PROBLEM DESCRIPTION: In the records below, find every line that contains "home" and list it.

SUPPLIED DATA:
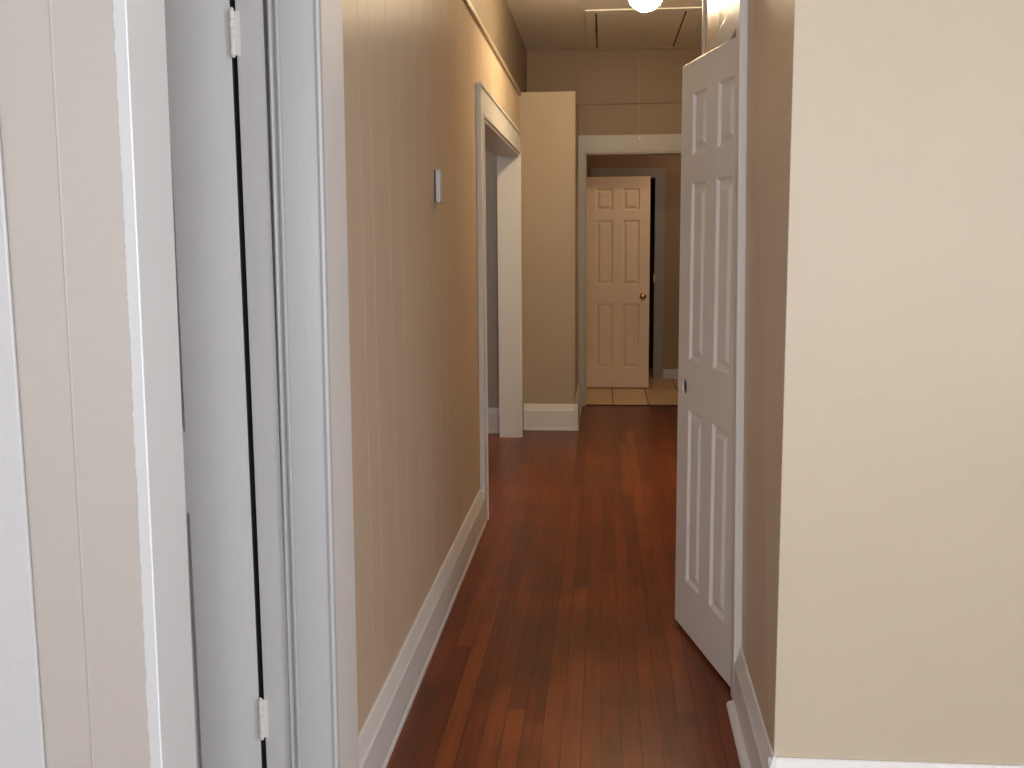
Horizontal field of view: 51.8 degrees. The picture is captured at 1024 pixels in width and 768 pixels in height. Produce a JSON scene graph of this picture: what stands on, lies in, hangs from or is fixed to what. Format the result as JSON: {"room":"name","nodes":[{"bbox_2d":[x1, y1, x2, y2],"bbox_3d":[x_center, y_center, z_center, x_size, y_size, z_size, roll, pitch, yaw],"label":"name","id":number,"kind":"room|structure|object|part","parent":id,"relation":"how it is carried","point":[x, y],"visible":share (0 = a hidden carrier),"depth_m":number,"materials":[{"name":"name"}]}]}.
{"room":"home hallway","nodes":[
{"label":"home hallway","id":0,"kind":"room"},
{"bbox_2d":[0,0,160,767],"bbox_3d":[-0.686,-0.288,1.713,0.215,2.975,0.147,1,8,5],"label":"wall","id":1,"kind":"structure","parent":0,"point":[65,125],"depth_m":1.68,"materials":[{"name":"white paint"}]},
{"bbox_2d":[0,133,45,767],"bbox_3d":[-0.882,0.106,1.709,0.189,2.200,0.007,0,8,5],"label":"door frame","id":2,"kind":"structure","parent":1,"relation":"attached to","point":[21,720],"depth_m":1.73,"materials":[{"name":"white paint"}]},
{"bbox_2d":[125,0,196,767],"bbox_3d":[-0.579,-0.293,1.706,0.028,2.975,0.146,1,8,5],"label":"door frame","id":3,"kind":"structure","parent":1,"relation":"attached to","point":[145,19],"depth_m":1.74,"materials":[{"name":"white paint"}]},
{"bbox_2d":[342,0,526,733],"bbox_3d":[-0.192,-0.824,5.600,0.120,2.975,6.845,0,8,5],"label":"wall","id":4,"kind":"structure","parent":0,"point":[412,68],"depth_m":3.38,"materials":[{"name":"beige paint"}]},
{"bbox_2d":[321,0,358,767],"bbox_3d":[-0.421,-0.124,2.347,0.086,2.475,0.215,0,8,5],"label":"door frame","id":5,"kind":"structure","parent":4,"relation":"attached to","point":[331,10],"depth_m":2.37,"materials":[{"name":"white paint"}]},
{"bbox_2d":[358,488,485,767],"bbox_3d":[-0.264,0.805,3.974,0.029,0.190,2.760,0,8,5],"label":"baseboard","id":6,"kind":"structure","parent":4,"relation":"attached to","point":[378,736],"depth_m":3.41,"materials":[{"name":"white paint"}]},
{"bbox_2d":[434,170,442,202],"bbox_3d":[-0.269,-0.726,3.875,0.023,0.118,0.060,0,8,5],"label":"wall thermostat","id":7,"kind":"object","parent":4,"relation":"attached to","point":[437,173],"visible":1,"depth_m":3.85,"materials":[{"name":"white plastic"}]},
{"bbox_3d":[-0.278,-0.726,3.876,0.004,0.116,0.060,0,8,5],"label":"plate","id":8,"kind":"part","parent":7,"relation":"part of","materials":[{"name":"white plastic"}]},
{"bbox_2d":[463,0,520,95],"bbox_3d":[-0.183,-1.738,4.984,0.036,0.028,5.440,0,8,5],"label":"trim","id":9,"kind":"structure","parent":4,"relation":"attached to","point":[468,4],"depth_m":5.58,"materials":[{"name":"beige paint"}]},
{"bbox_2d":[475,82,522,521],"bbox_3d":[-0.112,-0.536,6.430,0.169,2.178,2.504,0,8,5],"label":"door frame","id":10,"kind":"structure","parent":4,"relation":"attached to","point":[508,200],"depth_m":7.44,"materials":[{"name":"white paint"}]},
{"bbox_2d":[485,147,498,407],"bbox_3d":[-2.140,-0.811,5.616,3.765,2.975,4.740,0,8,5],"label":"wall","id":11,"kind":"structure","parent":0,"point":[490,157],"depth_m":7.73,"materials":[{"name":"grey paint"}]},
{"bbox_2d":[488,408,498,433],"bbox_3d":[-1.938,0.265,8.010,3.765,0.190,0.031,0,8,5],"label":"baseboard","id":12,"kind":"structure","parent":11,"relation":"attached to","point":[493,413],"depth_m":7.85,"materials":[{"name":"white paint"}]},
{"bbox_2d":[521,91,577,429],"bbox_3d":[0.307,-0.966,8.396,0.413,2.490,1.170,0,8,5],"label":"wall","id":13,"kind":"structure","parent":0,"point":[547,117],"depth_m":7.81,"materials":[{"name":"beige paint"}]},
{"bbox_2d":[519,92,575,404],"bbox_3d":[0.254,-0.978,7.805,0.429,2.295,0.012,0,8,5],"label":"trim","id":14,"kind":"structure","parent":13,"relation":"attached to","point":[520,97],"depth_m":7.78,"materials":[{"name":"beige paint"}]},
{"bbox_2d":[524,384,581,430],"bbox_3d":[0.343,0.174,8.512,0.414,0.200,1.156,0,8,5],"label":"baseboard","id":15,"kind":"structure","parent":13,"relation":"attached to","point":[545,417],"depth_m":7.95,"materials":[{"name":"white paint"}]},
{"bbox_2d":[386,367,740,767],"bbox_3d":[-0.071,0.933,3.883,6.000,0.058,16.400,0,8,5],"label":"floor","id":16,"kind":"structure","parent":0,"point":[561,643],"depth_m":3.93,"materials":[{"name":"red wood"}]},
{"bbox_2d":[586,405,677,405],"bbox_3d":[0.387,0.207,9.165,6.000,0.056,0.022,0,8,5],"label":"threshold","id":17,"kind":"object","parent":16,"relation":"on","point":[586,405],"depth_m":9.10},
{"bbox_2d":[506,0,702,50],"bbox_3d":[-0.094,-2.065,3.473,6.000,0.060,16.400,0,8,5],"label":"ceiling","id":18,"kind":"structure","parent":0,"point":[541,25],"depth_m":7.46,"materials":[{"name":"paint"}]},
{"bbox_2d":[629,0,661,11],"bbox_3d":[0.737,-2.209,5.812,0.196,0.302,0.196,0,8,5],"label":"ceiling light","id":19,"kind":"object","parent":18,"relation":"hanging from","point":[640,5],"visible":1,"depth_m":5.79,"materials":[{"name":"white glass"}]},
{"bbox_2d":[527,47,701,134],"bbox_3d":[1.284,-1.288,8.906,2.480,2.975,0.150,0,8,5],"label":"wall","id":20,"kind":"structure","parent":0,"point":[598,75],"depth_m":8.73,"materials":[{"name":"beige paint"}]},
{"bbox_2d":[577,100,681,104],"bbox_3d":[1.494,-2.330,8.691,1.935,0.025,0.014,0,8,5],"label":"trim","id":21,"kind":"structure","parent":20,"relation":"attached to","point":[643,101],"depth_m":8.73,"materials":[{"name":"beige paint"}]},
{"bbox_2d":[578,134,681,405],"bbox_3d":[1.045,-0.948,8.982,0.997,2.285,0.152,0,8,5],"label":"door frame","id":22,"kind":"structure","parent":20,"relation":"attached to","point":[649,144],"depth_m":8.83,"materials":[{"name":"white paint"}]},
{"bbox_2d":[587,155,680,376],"bbox_3d":[1.569,-1.284,9.874,2.020,2.700,1.810,0,8,5],"label":"wall","id":23,"kind":"structure","parent":0,"point":[672,163],"depth_m":10.62,"materials":[{"name":"beige paint"}]},
{"bbox_2d":[586,176,650,387],"bbox_3d":[0.989,-0.948,9.956,0.614,1.985,0.109,0,8,5],"label":"door","id":24,"kind":"structure","parent":23,"relation":"in","point":[618,208],"depth_m":9.98,"materials":[{"name":"beige paint"}]},
{"bbox_3d":[1.233,-0.825,9.934,0.062,0.062,0.074,0,8,5],"label":"knob","id":25,"kind":"part","parent":24,"relation":"part of","materials":[{"name":"gold metal"}]},
{"bbox_2d":[591,168,665,377],"bbox_3d":[1.170,-1.108,10.709,0.747,2.130,0.042,0,8,5],"label":"door frame","id":26,"kind":"structure","parent":23,"relation":"attached to","point":[659,174],"depth_m":10.64,"materials":[{"name":"grey paint"}]},
{"bbox_2d":[663,369,677,377],"bbox_3d":[2.040,-0.099,10.776,0.985,0.100,0.031,0,8,5],"label":"baseboard","id":27,"kind":"structure","parent":23,"relation":"attached to","point":[667,373],"depth_m":10.81,"materials":[{"name":"white paint"}]},
{"bbox_2d":[649,179,654,366],"bbox_3d":[1.276,-1.469,11.242,1.400,2.700,0.890,0,8,5],"label":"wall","id":28,"kind":"structure","parent":0,"point":[652,180],"depth_m":11.60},
{"bbox_2d":[705,0,793,748],"bbox_3d":[0.778,-0.545,3.512,0.157,2.975,2.266,0,8,5],"label":"wall","id":29,"kind":"structure","parent":0,"point":[770,22],"depth_m":2.69,"materials":[{"name":"beige paint"}]},
{"bbox_2d":[702,0,705,55],"bbox_3d":[0.830,-0.699,4.634,0.016,2.975,0.024,0,8,5],"label":"trim","id":30,"kind":"structure","parent":29,"relation":"attached to","point":[703,1],"depth_m":4.51,"materials":[{"name":"white paint"}]},
{"bbox_2d":[675,37,735,687],"bbox_3d":[0.665,-0.071,3.513,0.035,2.014,0.660,-1,8,-7],"label":"door","id":31,"kind":"structure","parent":29,"relation":"in","point":[703,572],"depth_m":3.51,"materials":[{"name":"white paint"}]},
{"bbox_2d":[710,0,747,699],"bbox_3d":[0.711,-0.114,3.529,0.050,2.118,0.845,0,8,5],"label":"door frame","id":32,"kind":"structure","parent":29,"relation":"attached to","point":[735,24],"depth_m":3.11,"materials":[{"name":"white paint"}]},
{"bbox_2d":[726,647,775,767],"bbox_3d":[0.649,0.946,2.898,0.047,0.190,0.696,0,8,6],"label":"baseboard","id":33,"kind":"structure","parent":29,"relation":"attached to","point":[753,746],"depth_m":2.92,"materials":[{"name":"white paint"}]},
{"bbox_2d":[773,0,1023,764],"bbox_3d":[1.718,-0.393,2.350,2.183,2.975,0.120,0,8,5],"label":"wall","id":34,"kind":"structure","parent":0,"point":[900,622],"depth_m":2.42,"materials":[{"name":"beige paint"}]},
{"bbox_2d":[768,757,1023,767],"bbox_3d":[1.665,1.001,2.467,2.097,0.182,0.037,0,8,5],"label":"baseboard","id":35,"kind":"structure","parent":34,"relation":"attached to","point":[781,762],"depth_m":2.53,"materials":[{"name":"white paint"}]},
{"bbox_3d":[-1.269,-0.370,2.349,1.465,2.975,0.120,0,8,5],"label":"wall","id":36,"kind":"structure","parent":0,"visible":0},
{"bbox_2d":[164,0,268,767],"bbox_3d":[-0.894,0.101,2.335,0.680,2.020,0.047,0,8,5],"label":"door","id":37,"kind":"structure","parent":36,"relation":"in","point":[203,48],"depth_m":2.29,"materials":[{"name":"grey paint"}]},
{"bbox_2d":[235,0,339,767],"bbox_3d":[-0.852,0.036,2.363,0.957,2.160,0.152,0,8,5],"label":"door frame","id":38,"kind":"structure","parent":36,"relation":"attached to","point":[293,26],"depth_m":2.26,"materials":[{"name":"white paint"}]}
]}

ANSWER SECTION:
{"room":"home hallway","nodes":[
{"label":"home hallway","id":0,"kind":"room"},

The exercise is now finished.